Per- and Polyfluoroalkyl Substances in Breast Milk

Per- and Polyfluoroalkyl Substances in Breast Milk


Per- and polyfluoroalkyl substances (PFAS) are a class of organoflourine compounds used, e.g., to produce fluoropolymers for use in stain repellents, polishes, paints, and coatings. PFAS were originally considered inert, but they can accumulate in organisms and have negative health effects. Compounds such as perfluorooctane sulfonate (PFOS, corresponding acid pictured), perfluorooctanoate (PFOA), and perfluorooctane sulfonamide (FOSA) are, therefore, being banned or phased out in many countries and replaced with compounds such as 3H-perfluoro-3-[(3-methoxy-propoxy)propanoic acid] (ADONA) or 9-chlorohexadecafluoro-3-oxanone-1-sulfonic acid (trade name “F53-B”). However, there is not much information about human exposure to these PFAS alternatives, and some of them might also be harmful.

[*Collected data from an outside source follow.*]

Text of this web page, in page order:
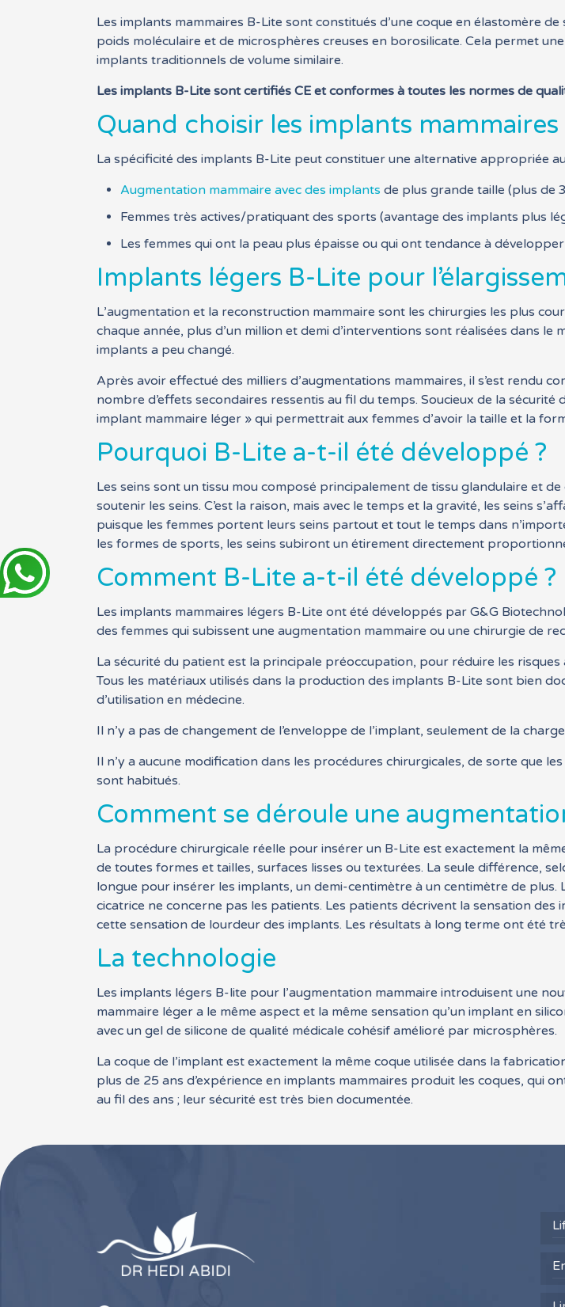
Les implants mammaires B-Lite sont constitués d’une coque en élastomère
poids moléculaire et de microsphères creuses en borosilicate. Cela permet
implants traditionnels de volume similaire.
Les implants B-Lite sont certifiés CE et conformes à toutes les normes de
Quand choisir les implants mammaires
La spécificité des implants B-Lite peut constituer une alternative appropriée
Augmentation mammaire avec des implants de plus grande taille (plus de
Femmes très actives/pratiquant des sports (avantage des implants plus
Les femmes qui ont la peau plus épaisse ou qui ont tendance à
Implants légers B-Lite pour
L’augmentation et la reconstruction mammaire sont les chirurgies les plus
chaque année, plus d’un million et demi d’interventions sont réalisées dans
implants a peu changé.
Après avoir effectué des milliers d’augmentations mammaires, il s’est rendu
nombre d’effets secondaires ressentis au fil du temps. Soucieux de la
implant mammaire léger » qui permettrait aux femmes d’avoir la taille et la
Pourquoi B-Lite a-t-il été développé ?
Les seins sont un tissu mou composé principalement de tissu glandulaire et
soutenir les seins. C’est la raison, mais avec le temps et la gravité, les seins
puisque les femmes portent leurs seins partout et tout le temps dans
les formes de sports, les seins subiront un étirement directement
Comment B-Lite a-t-il été développé ?
Les implants mammaires légers B-Lite ont été développés par G&G
des femmes qui subissent une augmentation mammaire ou une chirurgie de
La sécurité du patient est la principale préoccupation, pour réduire les
Tous les matériaux utilisés dans la production des implants B-Lite sont bien
d’utilisation en médecine.
Il n’y a pas de changement de l’enveloppe de l’implant, seulement de la
Il n’y a aucune modification dans les procédures chirurgicales, de sorte que
sont habitués.
Comment se déroule une
La procédure chirurgicale réelle pour insérer un B-Lite est exactement la
de toutes formes et tailles, surfaces lisses ou texturées. La seule différence,
longue pour insérer les implants, un demi-centimètre à un centimètre de
cicatrice ne concerne pas les patients. Les patients décrivent la sensation
cette sensation de lourdeur des implants. Les résultats à long terme ont été
La technologie
Les implants légers B-lite pour l’augmentation mammaire introduisent une
mammaire léger a le même aspect et la même sensation qu’un implant en
avec un gel de silicone de qualité médicale cohésif amélioré par microsphères.
La coque de l’implant est exactement la même coque utilisée dans la
plus de 25 ans d’expérience en implants mammaires produit les coques, qui
au fil des ans ; leur sécurité est très bien documentée.
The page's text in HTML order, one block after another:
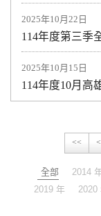
2025年10月22日
114年度第三季
2025年10月15日
114年度10月高
<< <
全部 2014
2019 年
2020
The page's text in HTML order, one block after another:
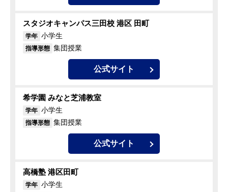
スタジオキャンパス三田校 港区 田町
学年 小学生
指導形態 集団授業
公式サイト
希学園 みなと芝浦教室
学年 小学生
指導形態 集団授業
公式サイト
高橋塾 港区田町
学年 小学生
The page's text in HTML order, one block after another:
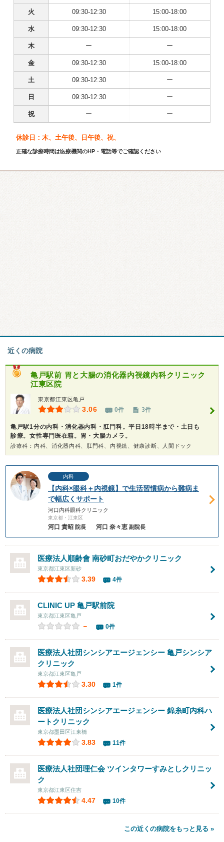
火 09:30-12:30 15:00-18:00
水 09:30-12:30 15:00-18:00
木 ー ー
金 09:30-12:30 15:00-18:00
土 09:30-12:30 ー
日 09:30-12:30 ー
祝 ー ー
休診日：木、土午後、日午後、祝、
正確な診療時間は医療機関のHP・電話等でご確認ください
近くの病院
亀戸駅前 胃と大腸の消化器内視鏡内科クリニック
江東区院
東京都江東区亀戸
3.06 0件 3件
亀戸駅1分の内科・消化器内科・肛門科。平日18時半まで・土日も
診療。女性専門医在籍。胃・大腸カメラ。
診療科：内科、消化器内科、肛門科、内視鏡、健康診断、人間ドック
内科
【内科×眼科＋内視鏡】で生活習慣病から難病ま
で幅広くサポート
河口内科眼科クリニック
東京都・江東区
河口 貴昭 院長 河口 奈々恵 副院長
医療法人順齢會 南砂町おだやかクリニック
東京都江東区新砂
3.39 4件
CLINIC UP 亀戸駅前院
東京都江東区亀戸
－ 0件
医療法人社団シンシアエージェンシー 亀戸シンシア
クリニック
東京都江東区亀戸
3.30 1件
医療法人社団シンシアエージェンシー 錦糸町内科ハ
ートクリニック
東京都墨田区江東橋
3.83 11件
医療法人社団理仁会 ツインタワーすみとしクリニッ
ク
東京都江東区住吉
4.47 10件
この近くの病院をもっと見る »
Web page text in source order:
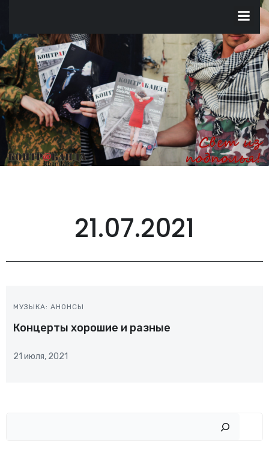
содержимому
21.07.2021
МУЗЫКА: АНОНСЫ
Концерты хорошие и разные
21 июля, 2021
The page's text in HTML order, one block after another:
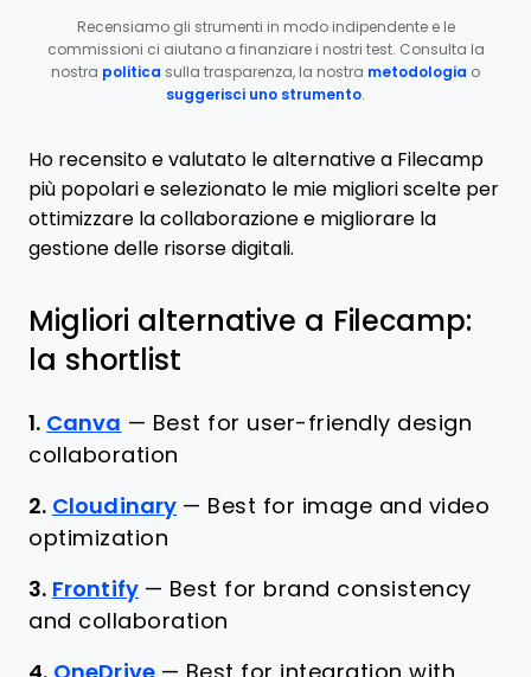
Recensiamo gli strumenti in modo indipendente e le
commissioni ci aiutano a finanziare i nostri test. Consulta la
nostra politica sulla trasparenza, la nostra metodologia o
suggerisci uno strumento.
Ho recensito e valutato le alternative a Filecamp
più popolari e selezionato le mie migliori scelte per
ottimizzare la collaborazione e migliorare la
gestione delle risorse digitali.
Migliori alternative a Filecamp:
la shortlist
1. Canva — Best for user-friendly design
collaboration
2. Cloudinary — Best for image and video
optimization
3. Frontify — Best for brand consistency
and collaboration
4. OneDrive — Best for integration with
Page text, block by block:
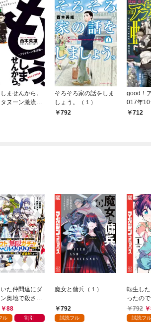
ませんから。
ヌーン激流編
そろそろ家の話をしま
しょう。（１）
792
good！
017年10
7日発売]
712
た仲間達にダ
奥地で殺され
ギフト『無限
でレベル９９
88
ル 割引
魔女と傭兵（１）
792
試読フル
転生し
ったの
術を極め
792
試読フル
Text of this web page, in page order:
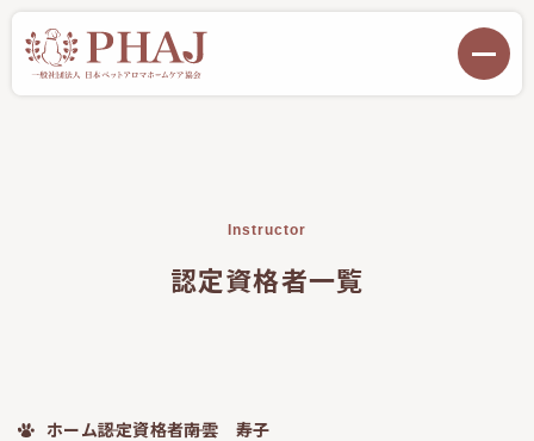
Instructor
認定資格者一覧
ホーム認定資格者南雲 寿子
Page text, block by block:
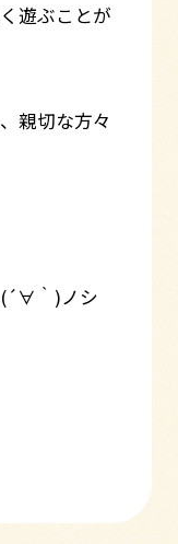
遊ぶことが
親切な方々
(´∀｀)ノシ
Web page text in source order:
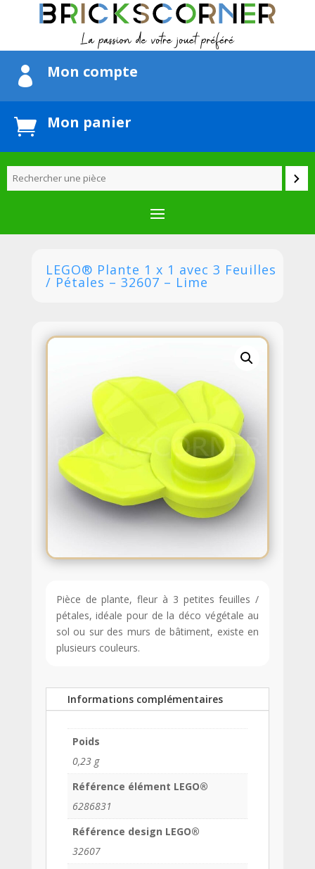
 Mon compte
 Mon panier
LEGO® Plante 1 x 1 avec 3 Feuilles
/ Pétales – 32607 – Lime
Pièce de plante, fleur à 3 petites feuilles /
pétales, idéale pour de la déco végétale au
sol ou sur des murs de bâtiment, existe en
plusieurs couleurs.
Informations complémentaires
Poids
0,23 g
Référence élément LEGO®
6286831
Référence design LEGO®
32607
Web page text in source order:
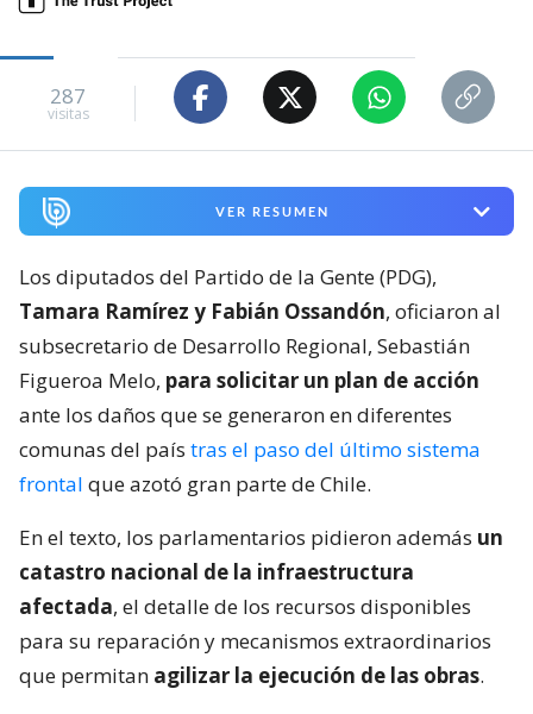
287
visitas
VER RESUMEN
Los diputados del Partido de la Gente (PDG),
Tamara Ramírez y Fabián Ossandón, oficiaron al
subsecretario de Desarrollo Regional, Sebastián
Figueroa Melo, para solicitar un plan de acción
ante los daños que se generaron en diferentes
comunas del país tras el paso del último sistema
frontal que azotó gran parte de Chile.
En el texto, los parlamentarios pidieron además un
catastro nacional de la infraestructura
afectada, el detalle de los recursos disponibles
para su reparación y mecanismos extraordinarios
que permitan agilizar la ejecución de las obras.

Raed Awad, Stockholm University and Swedish Environmental Research Institute, both Stockholm, Sweden, Jonathan P. Benskin, Stockholm University, and colleagues have measured levels of both “older” and alternative PFAS in breast milk from mothers in Shanghai, Jiaxing, and Shaoxing, China, and Stockholm, Sweden, to evaluate the exposure of infants to these substances. The breast milk samples were analyzed using ultra-performance liquid chromatography coupled to mass spectrometry (UPLC-MS/MS).

The team found that PFOA, PFOS, and F53-B occurred at the highest concentrations among all PFAS (up to 411, 321, and 976 pg mL−1, respectively) in the China-derived samples, while the samples from Stockholm mainly contained PFOA and PFOS, but at lower levels (up to 89 and 72 pg mL−1, respectively). F53-B is produced and used only in China, which explains its absence in the Swedish samples. ADONA was only detected at very low concentrations in the samples from China and was not detectable in the Swedish breast milk. According to the researchers, the high concentrations of F53-B in the Chinese breast milk samples indicate that human exposure assessments focused only on “older” PFAS substances could severely underestimate the overall exposure in breastfeeding infants.